Removed 7 redundant operations that had no effect on model output.

--------------------------------------------------------------------------------

1. level2/44_ConvTranspose2d_Multiply_GlobalAvgPool_GlobalAvgPool_Mean.py

Issue: Second global avg pool is no-op (tensor is N×C×1×1 after first pool).

Fix: Removed second mean operation.
- x = torch.mean(x, dim=[2, 3], keepdim=True) # First
- x = torch.mean(x, dim=[2, 3], keepdim=True) # Second (removed)

--------------------------------------------------------------------------------

2. level2/95_Matmul_Add_Swish_Tanh_GELU_Hardtanh.py

Issue: Hardtanh[-1,1] after tanh→GELU is redundant (GELU of tanh output
is already in approximately [-0.16, 0.84] ⊂ [-1, 1]).

Fix: Removed Hardtanh.
- x = torch.nn.functional.hardtanh(x, min_val=-1, max_val=1)

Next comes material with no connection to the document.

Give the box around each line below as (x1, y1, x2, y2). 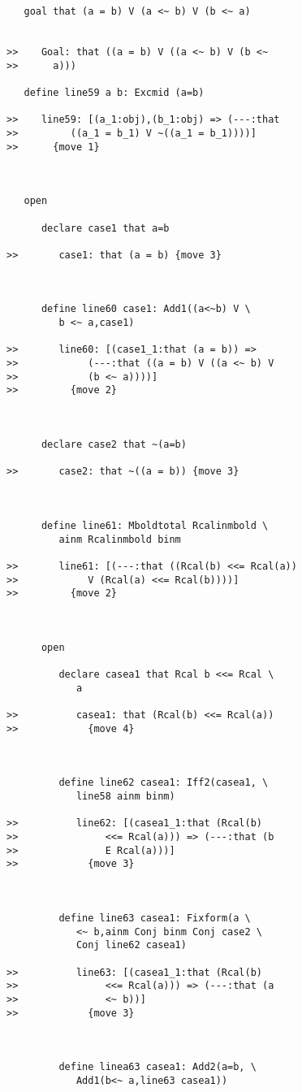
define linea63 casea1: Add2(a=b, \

--------------------------------------------------------------------------------

3. level2/81_Gemm_Swish_Divide_Clamp_Tanh_Clamp.py

Issue: Final clamp[-1,1] after tanh is redundant (tanh already outputs [-1,1]).

Fix: Removed final clamp.
- x = torch.clamp(x, min=-1.0, max=1.0)

--------------------------------------------------------------------------------

4. level2/7_Conv3d_ReLU_LeakyReLU_GELU_Sigmoid_BiasAdd.py

Issue: LeakyReLU after ReLU is identity (ReLU output is ≥0, LeakyReLU is
identity for non-negative inputs).

Fix: Removed LeakyReLU.
- x = torch.nn.functional.leaky_relu(x, negative_slope=0.01)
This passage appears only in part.